# Help me with my bangs please



## x___downtown (Sep 7, 2006)

okay so i'm getting my haircut again soon and the bangs are the most important part of it.. they make me look so, so so much better. they are so long now so i don't know what to do with them.

anyway, they are just kind of.. thin, i mean they have random spaces in them and they get like oily really easily and get so small or whatever. i just want nice thick bangs in a good style that stays in place.. here is what they look like:

http://i4.photobucket.com/albums/y10...y/c17fe0a4.jpg

http://i4.photobucket.com/albums/y10...y/cccee6f5.jpg

http://i4.photobucket.com/albums/y10...y/48fccdba.jpg

http://i4.photobucket.com/albums/y10...y/3f14ea91.jpg

and then i want hairstyles like these below, where the guy has thick full bangs with hardly any spaces.. just fall down over the face so nicely.
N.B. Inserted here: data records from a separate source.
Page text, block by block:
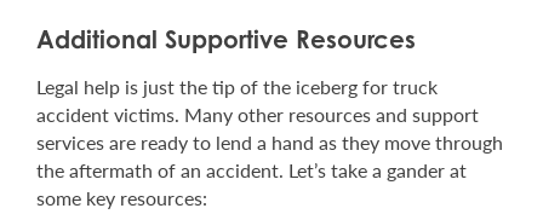
Additional Supportive Resources
Legal help is just the tip of the iceberg for truck
accident victims. Many other resources and support
services are ready to lend a hand as they move through
the aftermath of an accident. Let’s take a gander at
some key resources:
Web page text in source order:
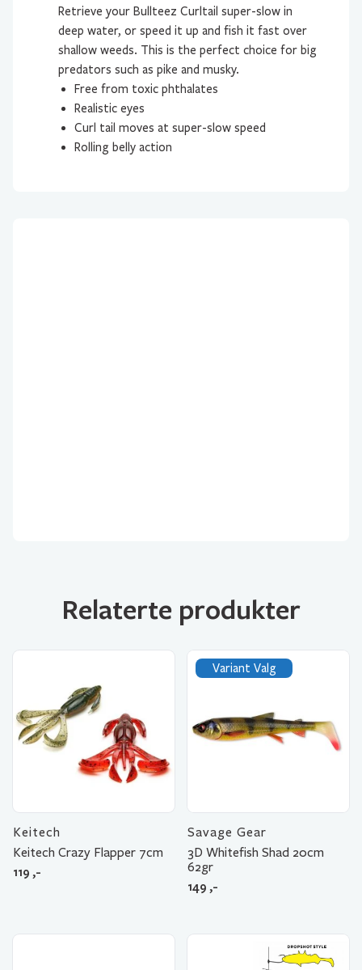
Retrieve your Bullteez Curltail super-slow in
deep water, or speed it up and fish it fast over
shallow weeds. This is the perfect choice for big
predators such as pike and musky.
Free from toxic phthalates
Realistic eyes
Curl tail moves at super-slow speed
Rolling belly action
Relaterte produkter
Keitech
Keitech Crazy Flapper 7cm
119 ,-
Variant Valg
Savage Gear
3D Whitefish Shad 20cm
62gr
149 ,-
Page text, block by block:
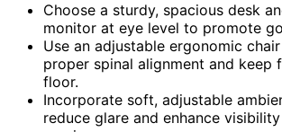
Choose a sturdy, spacious desk
monitor at eye level to promote
Use an adjustable ergonomic
proper spinal alignment and keep
floor.
Incorporate soft, adjustable
reduce glare and enhance
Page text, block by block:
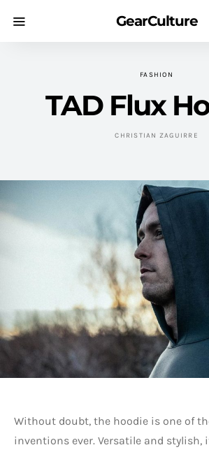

http://www.ukhairdressers.com/style/...=Paul%20Gordon

http://www.ukhairdressers.com/style/...r%20Associates

http://www.ukhairdressers.com/style/...yl1=Essensuals

how do I do that? straighten &amp; hairspray to make them stay in place, but what about the icky spaces and thin-ish part of them? please tell me how to turn my bangs into the best they can be.


----------



## snowp14 (Sep 8, 2006)

Just get them cut again. Go to the place you originally went to that gave you those nice thick bangs. Once they start growing in and getting too long, they just get flat and thin like you said.


----------



## 4getmeNot (Sep 10, 2006)

I agree with Snow. You might try kinda curling them under and spraying them a little. I can tell you have naturally fine thin hair like me, and that's what I usually do to give them a little bounce.


----------



## Dragonfly (Sep 16, 2006)

I noticed two things. The after pictures showed colour was added to the model's hair. Colouring/highlighting hair will make it swell out a bit and look thicker.

Also, the model's bangs look like they started further back on their heads.
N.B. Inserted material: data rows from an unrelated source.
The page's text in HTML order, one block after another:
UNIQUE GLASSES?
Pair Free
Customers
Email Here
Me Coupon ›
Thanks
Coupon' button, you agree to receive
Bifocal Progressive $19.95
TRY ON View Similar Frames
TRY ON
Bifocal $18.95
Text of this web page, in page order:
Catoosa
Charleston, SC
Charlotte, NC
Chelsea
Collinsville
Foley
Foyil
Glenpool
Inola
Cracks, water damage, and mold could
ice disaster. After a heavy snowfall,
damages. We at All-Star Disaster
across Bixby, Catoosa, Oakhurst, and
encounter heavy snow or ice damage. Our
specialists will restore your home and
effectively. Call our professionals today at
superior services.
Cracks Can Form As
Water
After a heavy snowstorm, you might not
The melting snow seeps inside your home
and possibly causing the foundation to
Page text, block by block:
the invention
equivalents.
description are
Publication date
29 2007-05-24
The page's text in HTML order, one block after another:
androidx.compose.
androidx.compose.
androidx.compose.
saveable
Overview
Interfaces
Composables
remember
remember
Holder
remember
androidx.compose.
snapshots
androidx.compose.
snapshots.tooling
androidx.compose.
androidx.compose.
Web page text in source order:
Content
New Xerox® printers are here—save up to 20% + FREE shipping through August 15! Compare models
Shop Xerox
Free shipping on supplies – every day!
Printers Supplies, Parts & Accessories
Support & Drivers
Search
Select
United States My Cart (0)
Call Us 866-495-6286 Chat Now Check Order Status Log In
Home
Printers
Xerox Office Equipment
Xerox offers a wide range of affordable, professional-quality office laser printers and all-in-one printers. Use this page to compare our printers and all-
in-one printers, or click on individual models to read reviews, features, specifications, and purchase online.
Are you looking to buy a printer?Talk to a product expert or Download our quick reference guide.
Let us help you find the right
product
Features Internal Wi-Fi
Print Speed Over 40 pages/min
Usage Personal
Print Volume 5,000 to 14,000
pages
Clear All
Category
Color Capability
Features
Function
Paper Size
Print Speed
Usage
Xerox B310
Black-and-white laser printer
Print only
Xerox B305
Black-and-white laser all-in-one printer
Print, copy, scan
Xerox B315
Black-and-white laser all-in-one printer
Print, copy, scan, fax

So it appears they have more bangs. I have bangs as well and I know it can be frustrating to get them to look just right. Best of luck.


----------



## luxotika (Sep 16, 2006)

Originally Posted by *cyw1* /img/forum/go_quote.gif I noticed two things. The after pictures showed colour was added to the model's hair. Colouring/highlighting hair will make it swell out a bit and look thicker.Also, the model's bangs look like they started further back on their heads.

So it appears they have more bangs. I have bangs as well and I know it can be frustrating to get them to look just right. Best of luck.

I agree! Have the stylist cut them dry and really pull them to the side of your head while they cut them.


----------